Intelligent assistants like Alexa and Siri, image searches that found the topic of a photo, and self-driving cars – these intelligent systems used machine learning to develop their expertise. In this module, I learned about various machine learning techniques but concentrated on deep neural learning. I learned about the underlying theory and got hands-on experience creating, training, evaluating, and using machine learning systems. I also examined how these technologies were used and misused and what that meant for our societies and communities.

 

Learning Outcomes

  • Compared and contrasted traditional relational databases with NoSQL databases for different data management needs.
  • Explored preliminary techniques in data analysis, focusing on formulating and answering questions with data.
  • Analyzed real-world datasets using various data visualization and analysis techniques for insights.
  • Understood the technical and socio-legal issues in storing, maintaining, and using datasets.
  • Prepared for managing and extracting value from large data collections, employing techniques like MapReduce for big data processing.

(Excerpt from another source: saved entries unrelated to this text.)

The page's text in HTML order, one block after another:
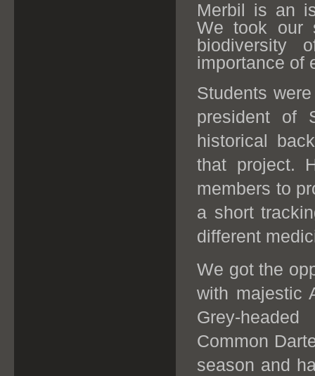
Merbil is an
We took our
biodiversity
importance of
Students
president of
historical
that project.
members to
a short
different
We got the
with majestic
Grey-
Common
season and
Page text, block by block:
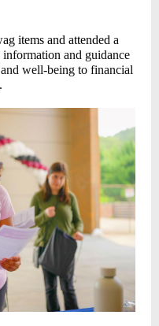
items and attended a
and guidance
well-being to financial
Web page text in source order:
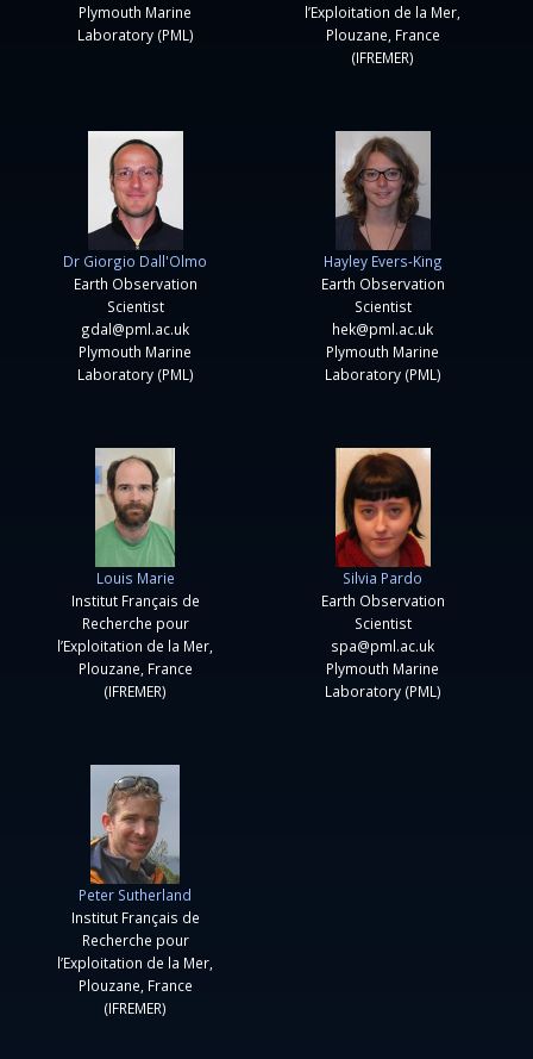
Plymouth Marine
Laboratory (PML)
l’Exploitation de la Mer,
Plouzane, France
(IFREMER)
Dr Giorgio Dall'Olmo
Earth Observation
Scientist
gdal@pml.ac.uk
Plymouth Marine
Laboratory (PML)
Hayley Evers-King
Earth Observation
Scientist
hek@pml.ac.uk
Plymouth Marine
Laboratory (PML)
Louis Marie
Institut Français de
Recherche pour
l’Exploitation de la Mer,
Plouzane, France
(IFREMER)
Silvia Pardo
Earth Observation
Scientist
spa@pml.ac.uk
Plymouth Marine
Laboratory (PML)
Peter Sutherland
Institut Français de
Recherche pour
l’Exploitation de la Mer,
Plouzane, France
(IFREMER)

Feedback on my assingments

The feedback highlights strengths in reaching the desired outcomes but underscores the necessity for better organization, understanding, and presentation of data analysis tasks. It suggests a more structured approach to coding, enhanced clarity in data handling, and a strategic consideration of data visualization techniques.

Reflections

  • Code Organization: Understanding the importance of breaking down code into manageable, understandable segments to facilitate error identification and correction.
  • Data Understanding: Recognizing the need for a thorough preliminary analysis of data to guide the analytical approach and minimize errors.
  • Visual Representation: Learning to select appropriate plotting methods based on the data type and the analytical question at hand, focusing on accurate and meaningful data representation.

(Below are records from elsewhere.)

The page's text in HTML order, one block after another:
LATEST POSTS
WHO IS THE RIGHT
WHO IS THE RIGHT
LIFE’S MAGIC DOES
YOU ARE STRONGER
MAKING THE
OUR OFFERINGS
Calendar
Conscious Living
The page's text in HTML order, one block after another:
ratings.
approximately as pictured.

Professional Skills Matrix learnt and Action Plan

 

Skills Gained or Enhanced:

  • Technical Skills: Enhanced proficiency in coding, understanding of data structures, and proficiency in data visualization tools.
  • Analytical Skills: Improved ability to interpret data, identify patterns, and make data-driven decisions.
  • Communication Skills: Development in explaining analytical processes and findings clearly through the use of markdown cells and structured reports.

Action Plan:

  • Improve Code Segmentation: Practice breaking down analysis into smaller, logical steps with clear annotations. Utilize markdown cells for commentary to enhance readability and understanding.
  • Deep Dive into Data Before Analysis: Allocate time to explore datasets thoroughly before starting the analysis. Use exploratory data analysis (EDA) techniques to understand data structures, missing values, and potential insights.
  • Attend Tutorials and Engage with Additional Learning Resources: Make a schedule to attend live tutorials or watch recordings to gain insights and tips on data analysis strategies and common pitfalls.
  • Refine Data Visualization Skills: Experiment with different types of visualizations for various data types. Focus on understanding when and how to use each plot type to accurately convey information.
  • Critically Evaluate Analysis and Visualizations: Regularly review and critique your work, asking for feedback from peers or mentors. Pay attention to the data's story and the clarity of its presentation.
  • Implement Feedback: Apply the feedback from these assignments to future work, particularly focusing on the organization of code and data, as well as the clarity and accuracy of data presentation and analysis.